There are some software products for service and management automation that can be used to solve such a task. Also an in-house solution can be considered for deployment. It should meet the following statements.
1.	We assume that network redundancy issues and DC fault tolerance issues are solved. Our solution requires a distributed redundant fault-tolerant system with fast enough network interconnects to be built.
2.	We assume that the servers belonging to our cluster are already assembled and set up; OS and system software are already set up properly as well as SSH public key authentication for all servers we need.
3.	All web-servers are served by load balancers based on nginX or similar software to provide both redundancy and load balancing; the load balancers’ redundancy is provided by using CARP technique.
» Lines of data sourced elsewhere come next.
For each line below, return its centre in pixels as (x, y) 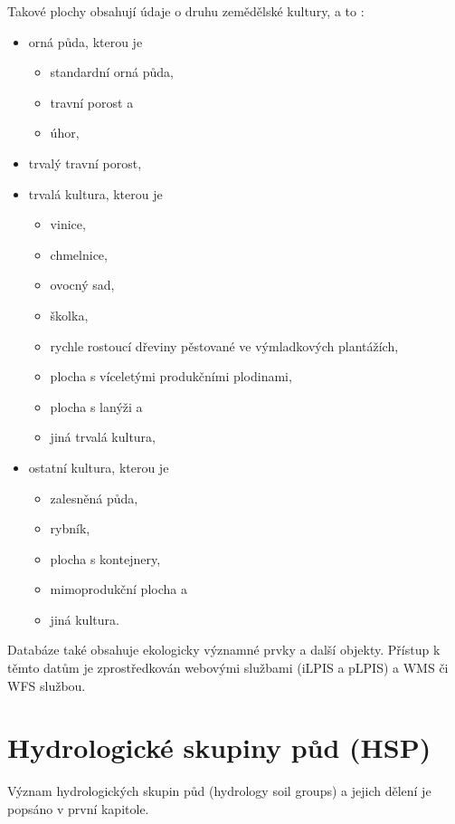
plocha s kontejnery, (105, 558)
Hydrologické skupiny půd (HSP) (219, 747)
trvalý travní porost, (85, 163)
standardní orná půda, (112, 72)
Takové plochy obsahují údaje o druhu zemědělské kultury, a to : (186, 11)
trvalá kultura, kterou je (95, 193)
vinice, (68, 224)
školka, (69, 315)
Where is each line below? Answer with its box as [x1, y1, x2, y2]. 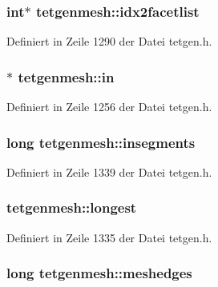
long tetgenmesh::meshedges [6, 263, 192, 283]
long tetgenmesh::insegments [6, 132, 196, 152]
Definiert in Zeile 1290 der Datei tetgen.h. [6, 33, 212, 50]
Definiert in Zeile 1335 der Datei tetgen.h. [6, 229, 212, 245]
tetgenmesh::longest [6, 197, 137, 217]
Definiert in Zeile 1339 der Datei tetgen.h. [6, 163, 212, 180]
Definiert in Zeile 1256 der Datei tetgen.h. [6, 98, 212, 115]
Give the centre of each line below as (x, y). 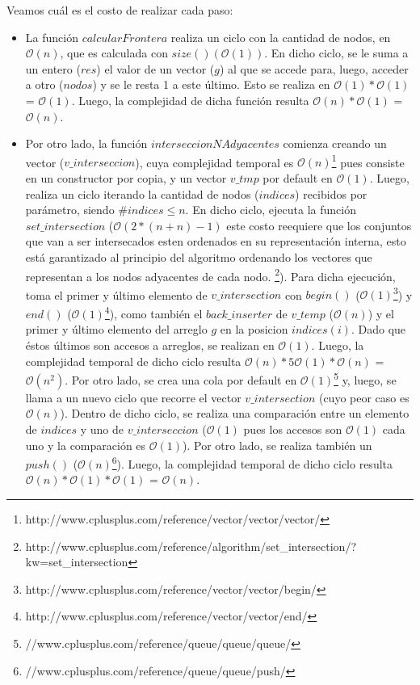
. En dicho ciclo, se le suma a (336, 53)
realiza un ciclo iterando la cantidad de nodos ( (142, 193)
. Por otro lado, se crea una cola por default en (181, 379)
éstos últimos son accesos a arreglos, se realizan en (150, 345)
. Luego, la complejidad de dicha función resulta (190, 100)
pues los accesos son (293, 429)
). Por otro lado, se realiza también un (277, 445)
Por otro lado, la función (86, 143)
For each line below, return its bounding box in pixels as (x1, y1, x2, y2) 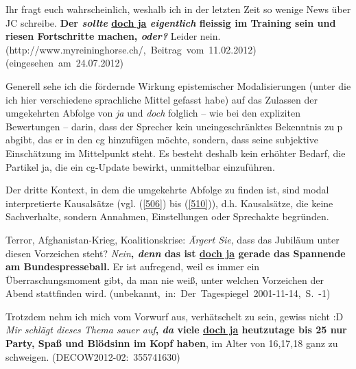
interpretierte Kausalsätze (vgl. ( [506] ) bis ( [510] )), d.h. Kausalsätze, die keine (5, 195, 333, 210)
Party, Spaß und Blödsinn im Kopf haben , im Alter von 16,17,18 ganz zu (5, 336, 338, 350)
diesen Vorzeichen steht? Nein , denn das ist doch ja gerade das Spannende (5, 246, 346, 260)
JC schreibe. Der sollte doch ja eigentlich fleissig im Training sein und (5, 15, 336, 29)
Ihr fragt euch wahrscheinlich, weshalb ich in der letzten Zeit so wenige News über (5, 2, 351, 16)
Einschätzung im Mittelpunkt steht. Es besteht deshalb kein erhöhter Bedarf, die (5, 145, 346, 160)
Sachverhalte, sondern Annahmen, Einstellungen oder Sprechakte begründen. (5, 209, 329, 224)
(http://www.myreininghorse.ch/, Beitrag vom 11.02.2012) (5, 42, 257, 56)
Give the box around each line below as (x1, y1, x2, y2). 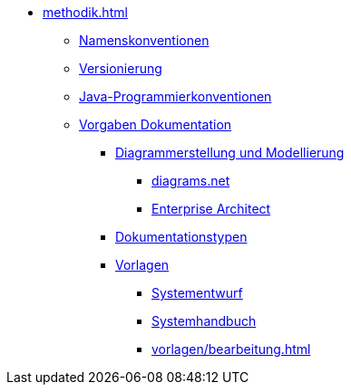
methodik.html (43, 5, 128, 20)
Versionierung (79, 61, 162, 76)
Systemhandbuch (151, 313, 257, 329)
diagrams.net (151, 173, 230, 188)
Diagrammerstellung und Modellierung (115, 145, 345, 160)
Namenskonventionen (79, 33, 210, 48)
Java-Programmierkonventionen (79, 89, 272, 104)
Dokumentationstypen (115, 229, 248, 244)
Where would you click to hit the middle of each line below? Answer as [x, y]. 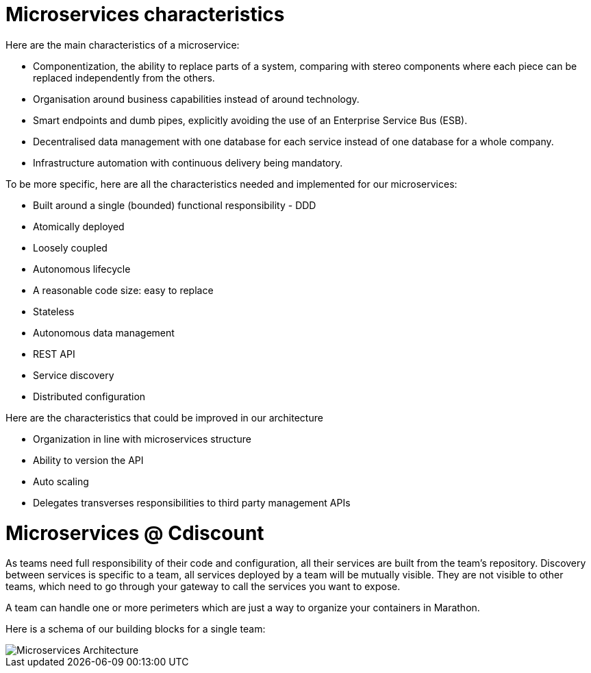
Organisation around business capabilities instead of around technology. [196, 99]
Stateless [54, 311]
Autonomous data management [104, 332]
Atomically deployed [79, 226]
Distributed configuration [89, 396]
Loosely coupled [70, 247]
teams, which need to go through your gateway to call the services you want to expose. [203, 587]
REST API [54, 354]
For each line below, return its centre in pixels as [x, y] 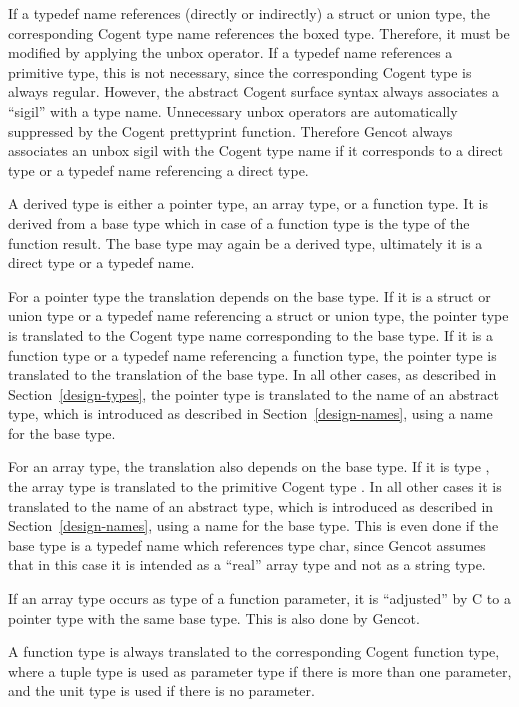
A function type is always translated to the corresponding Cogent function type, [254, 651]
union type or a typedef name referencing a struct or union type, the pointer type [258, 315]
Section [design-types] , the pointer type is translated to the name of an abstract [253, 393]
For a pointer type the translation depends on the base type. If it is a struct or [249, 295]
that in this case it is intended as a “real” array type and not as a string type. [247, 564]
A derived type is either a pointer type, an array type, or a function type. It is [248, 203]
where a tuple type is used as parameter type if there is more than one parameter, [260, 670]
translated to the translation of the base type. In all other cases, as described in [252, 374]
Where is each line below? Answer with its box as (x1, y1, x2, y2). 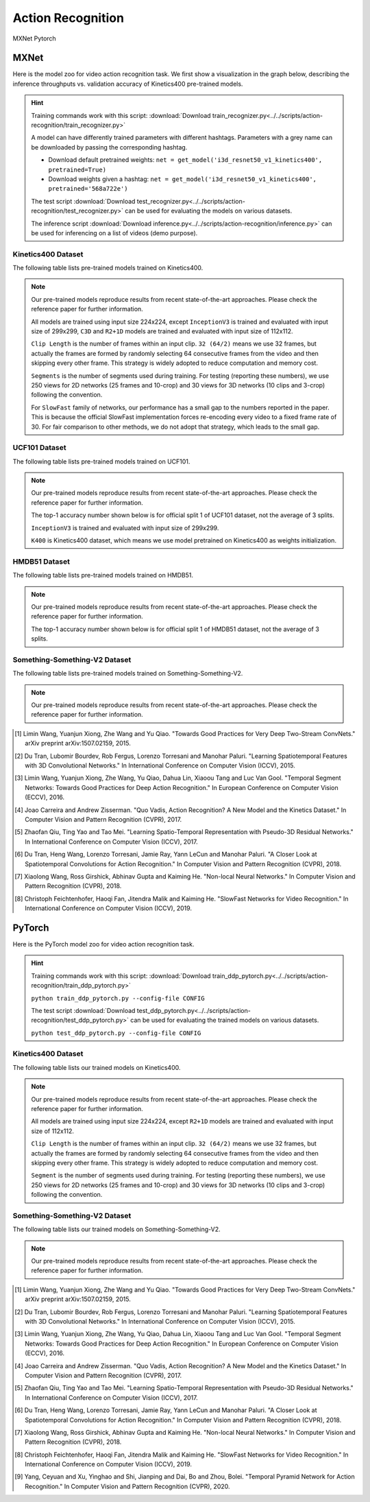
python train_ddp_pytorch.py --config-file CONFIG (31, 994, 205, 1002)
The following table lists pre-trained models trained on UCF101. (12, 457, 190, 466)
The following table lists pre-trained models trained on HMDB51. (12, 571, 194, 580)
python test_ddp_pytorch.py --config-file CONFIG (31, 1029, 201, 1037)
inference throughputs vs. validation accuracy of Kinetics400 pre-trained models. (12, 80, 243, 88)
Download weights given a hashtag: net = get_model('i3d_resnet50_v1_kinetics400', (48, 175, 317, 183)
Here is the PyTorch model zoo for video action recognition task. (12, 940, 195, 948)
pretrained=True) (48, 165, 106, 174)
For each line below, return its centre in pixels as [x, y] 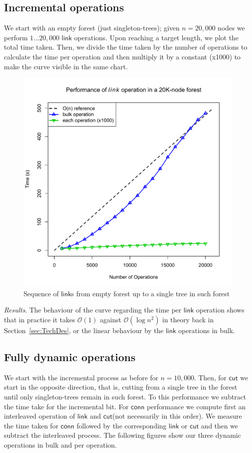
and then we [220, 425]
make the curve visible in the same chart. [66, 66]
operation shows [220, 310]
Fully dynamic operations [70, 356]
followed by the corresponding [121, 425]
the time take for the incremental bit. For [66, 406]
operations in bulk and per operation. [60, 444]
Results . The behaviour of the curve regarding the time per [93, 310]
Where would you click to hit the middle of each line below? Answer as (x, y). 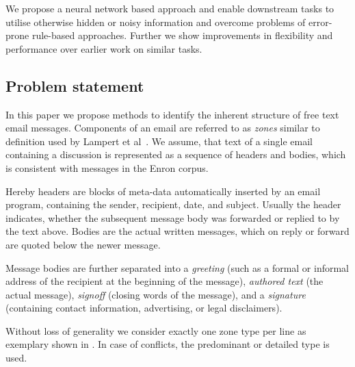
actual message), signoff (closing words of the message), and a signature (156, 294)
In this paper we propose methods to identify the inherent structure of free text (172, 114)
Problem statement (75, 85)
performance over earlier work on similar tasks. (104, 48)
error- (320, 22)
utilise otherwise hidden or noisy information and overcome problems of (156, 22)
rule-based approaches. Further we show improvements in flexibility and (182, 35)
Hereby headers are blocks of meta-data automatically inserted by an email (163, 191)
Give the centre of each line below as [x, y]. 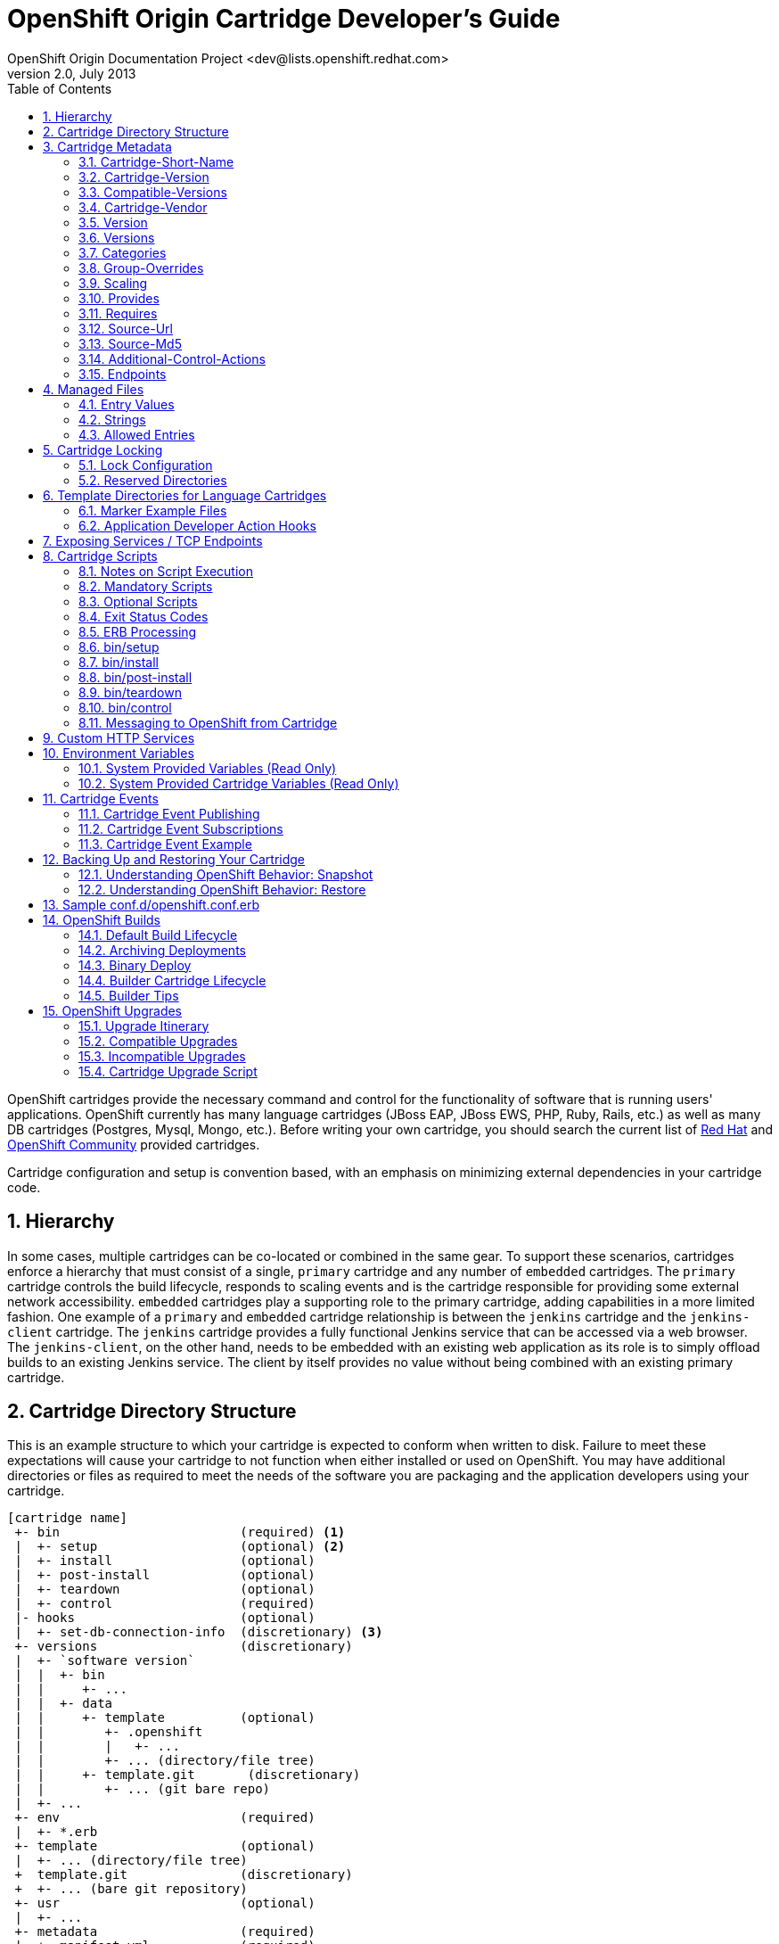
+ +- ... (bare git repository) [131, 1889]
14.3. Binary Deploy [135, 965]
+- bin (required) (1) [180, 1532]
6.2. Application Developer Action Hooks [197, 525]
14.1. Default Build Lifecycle [158, 935]
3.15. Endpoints [123, 374]
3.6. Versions [117, 237]
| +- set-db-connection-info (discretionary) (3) [199, 1632]
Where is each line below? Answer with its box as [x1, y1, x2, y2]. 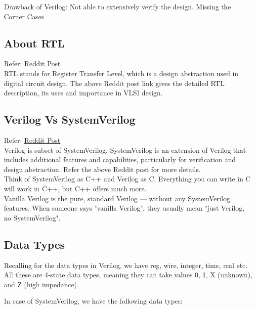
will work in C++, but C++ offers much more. [4, 183, 147, 193]
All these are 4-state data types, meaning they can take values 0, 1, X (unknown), [4, 269, 253, 280]
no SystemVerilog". [4, 212, 61, 222]
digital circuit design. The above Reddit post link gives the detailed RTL [4, 78, 225, 88]
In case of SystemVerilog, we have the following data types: [4, 296, 183, 306]
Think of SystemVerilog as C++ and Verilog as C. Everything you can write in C [4, 174, 251, 184]
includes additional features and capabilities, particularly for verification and [4, 154, 236, 165]
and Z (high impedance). [4, 279, 79, 289]
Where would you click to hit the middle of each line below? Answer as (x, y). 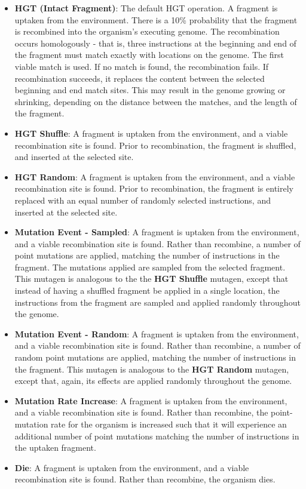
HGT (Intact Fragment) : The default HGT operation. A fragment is (146, 8)
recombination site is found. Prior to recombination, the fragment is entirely (154, 188)
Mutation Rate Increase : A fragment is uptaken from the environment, (151, 400)
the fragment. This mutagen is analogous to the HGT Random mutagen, (152, 369)
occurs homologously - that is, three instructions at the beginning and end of (155, 43)
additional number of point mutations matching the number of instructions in (157, 436)
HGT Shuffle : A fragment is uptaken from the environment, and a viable (151, 133)
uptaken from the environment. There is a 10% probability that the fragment (156, 19)

Also hardware load balancers such as Cisco SLB devices can be used with VRRP set up for redundancy.
4.	Application update server should implement the following algorithm
4.1.	Our script commands balancer(s) to exclude a web-server node from the balancing scheme.
4.2.	We update the application from our SVN-repository or similar with svn up (or similar) or similar by connecting to the node being updated and running appropriate scripts; then we re-generate node-specific configurations using some template engine.
We can update the application the same way but with files created through some standard package manager so that package contained pre/post install scripts would provide transition of local configuration to new version, in this case, creating and maintaining packages should be a developers task
4.3.	Apache service is restarted.
4.4.	Our script commands load balancers to include a web-server node into the balancing scheme again.
5.	It’s desirable that the servers would not be updated all at the same time (flash-cut way), the «one, some, many» strategy is recommended. When we install an update that has no full backward compatibility (for example some significant changes in the database structure are necessary) we should temporary split our system into two independent parts and update one part first and then update and join the second part under the system administrators’ control. Both parts of the system should be capable of serving all the workload. Complex application updates should be developed in a way supporting multiple versions of database schema in the application code.
6.	In order to provide a MySQL redundancy a master-slave replication can be used with a virtual master IP and switching to slave in case of failure.
7.	We should deploy and set up a system for monitoring all the hardware, OS, services, network channels etc. to monitor the availability and performance of all the parts of our systems by using Zabbix or similar software.
8.	We should develop and put into operation a complete set of regulations for incident escalation and engineers notification in case of any failure as well as automated scripts and manual intervention sequences for all the typical failures for predictable availability and redundancy state recovery of any part of the system.